BINTASARA.com, RANTAUPRAPAT – Pembinaan Spiritual Warga Binaan menjadi fokus utama Lembaga Pemasyarakatan (Lapas) Kelas IIA Rantauprapat, dalam meningkatkan kualitas pembinaan kepribadian bagi Warga Binaan Pemasyarakatan (WBP).
Sebagai bentuk komitmen tersebut, Lapas Rantauprapat menjalin kolaborasi strategis dengan Kementerian Agama (Kemenag) setempat untuk menghadirkan pembinaan keagamaan yang terarah, berkelanjutan, dan profesional.
Program ini dilaksanakan pada Selasa (14/07/2026) sebagai bagian dari dukungan terhadap program pembinaan di bawah Kementerian Imigrasi dan Pemasyarakatan (Kemenimipas).
Kegiatan pembinaan berlangsung secara serentak di dua tempat ibadah yang berada di lingkungan Lapas Kelas IIA Rantauprapat, yaitu Masjid Al-Taubah dan Gereja Oikumene.
Pelaksanaan di dua lokasi tersebut menunjukkan komitmen Lapas dalam memberikan pelayanan keagamaan yang adil dan menghormati keberagaman keyakinan para warga binaan.
Melalui kerja sama ini, penyuluh agama dari Kementerian Agama hadir secara langsung untuk memberikan pembinaan rohani sesuai dengan agama dan kepercayaan masing-masing warga binaan.
Materi yang disampaikan meliputi penguatan nilai-nilai moral, pembentukan karakter, peningkatan keimanan, serta motivasi untuk menjalani masa pidana dengan penuh kesadaran dan semangat memperbaiki diri.
Kepala Lapas Kelas IIA Rantauprapat menegaskan bahwa, pembinaan spiritual merupakan salah satu aspek penting dalam proses pemasyarakatan.
Menurutnya, keberhasilan pembinaan tidak hanya diukur dari peningkatan keterampilan dan kedisiplinan, tetapi juga dari perubahan sikap, karakter, dan mental warga binaan selama menjalani masa pidana.
“Kami menyadari bahwa pemulihan jati diri dan ketenangan batin menjadi fondasi penting dalam proses reintegrasi sosial warga binaan.
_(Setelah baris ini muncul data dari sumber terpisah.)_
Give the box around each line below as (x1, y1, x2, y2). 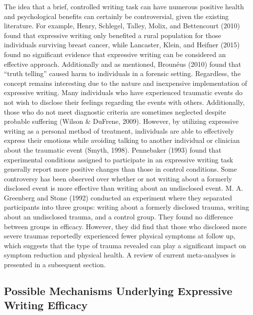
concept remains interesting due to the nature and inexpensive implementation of (4, 78, 247, 88)
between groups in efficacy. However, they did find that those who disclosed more (4, 221, 247, 231)
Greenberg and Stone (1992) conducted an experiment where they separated (4, 192, 232, 202)
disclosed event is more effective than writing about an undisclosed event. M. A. (4, 183, 243, 193)
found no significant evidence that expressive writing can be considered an (4, 49, 226, 59)
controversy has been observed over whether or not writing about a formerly (4, 173, 232, 183)
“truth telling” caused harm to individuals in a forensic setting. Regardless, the (4, 68, 241, 79)
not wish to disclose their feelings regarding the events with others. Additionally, (4, 97, 245, 107)
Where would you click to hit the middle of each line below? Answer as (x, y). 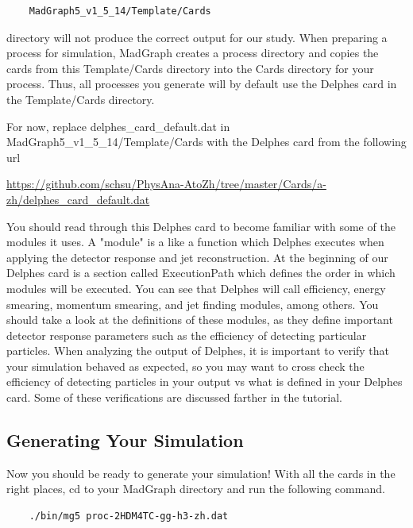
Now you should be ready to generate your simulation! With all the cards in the (201, 473)
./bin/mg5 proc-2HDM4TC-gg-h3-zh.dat (129, 516)
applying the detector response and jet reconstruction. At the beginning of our (197, 257)
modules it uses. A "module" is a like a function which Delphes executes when (195, 242)
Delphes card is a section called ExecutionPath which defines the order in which (201, 273)
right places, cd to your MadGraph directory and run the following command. (196, 489)
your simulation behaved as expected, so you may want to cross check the (185, 366)
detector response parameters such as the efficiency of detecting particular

Karena itu, melalui sinergi dengan Kementerian Agama, kami memastikan setiap warga binaan memperoleh hak untuk menjalankan ibadah sekaligus mendapatkan bimbingan keagamaan dari penyuluh yang kompeten,” ujar Kalapas.
Program Pembinaan Spiritual Warga Binaan ini diharapkan mampu membangun kesadaran moral serta memperkuat nilai-nilai kehidupan yang positif.
Dengan pembinaan yang dilakukan secara rutin, warga binaan diharapkan memiliki bekal mental dan spiritual yang lebih baik sehingga mampu menghindari pengulangan tindak pidana setelah kembali ke tengah masyarakat.
Selain memberikan siraman rohani, kegiatan ini juga menjadi sarana refleksi diri bagi warga binaan untuk mengevaluasi perjalanan hidup mereka.
Para penyuluh agama mengajak peserta untuk memperkuat hubungan dengan Tuhan, meningkatkan kepedulian terhadap sesama, serta menumbuhkan sikap bertanggung jawab dalam kehidupan sehari-hari.
Kolaborasi antara Lapas Rantauprapat dan Kementerian Agama menjadi bukti nyata bahwa pembinaan pemasyarakatan memerlukan dukungan berbagai pihak.
Sinergi lintas instansi tersebut diharapkan mampu menciptakan sistem pembinaan yang lebih komprehensif, humanis, dan berorientasi pada keberhasilan reintegrasi sosial.
Ke depan, Lapas Kelas IIA Rantauprapat berkomitmen menjadikan kegiatan pembinaan keagamaan sebagai agenda rutin.
Langkah ini sekaligus mendukung visi Kementerian Imigrasi dan Pemasyarakatan dalam mewujudkan lembaga pemasyarakatan yang profesional, akuntabel, berintegritas, serta mampu membentuk warga binaan menjadi pribadi yang lebih baik, mandiri, dan siap kembali berkontribusi secara positif di tengah masyarakat.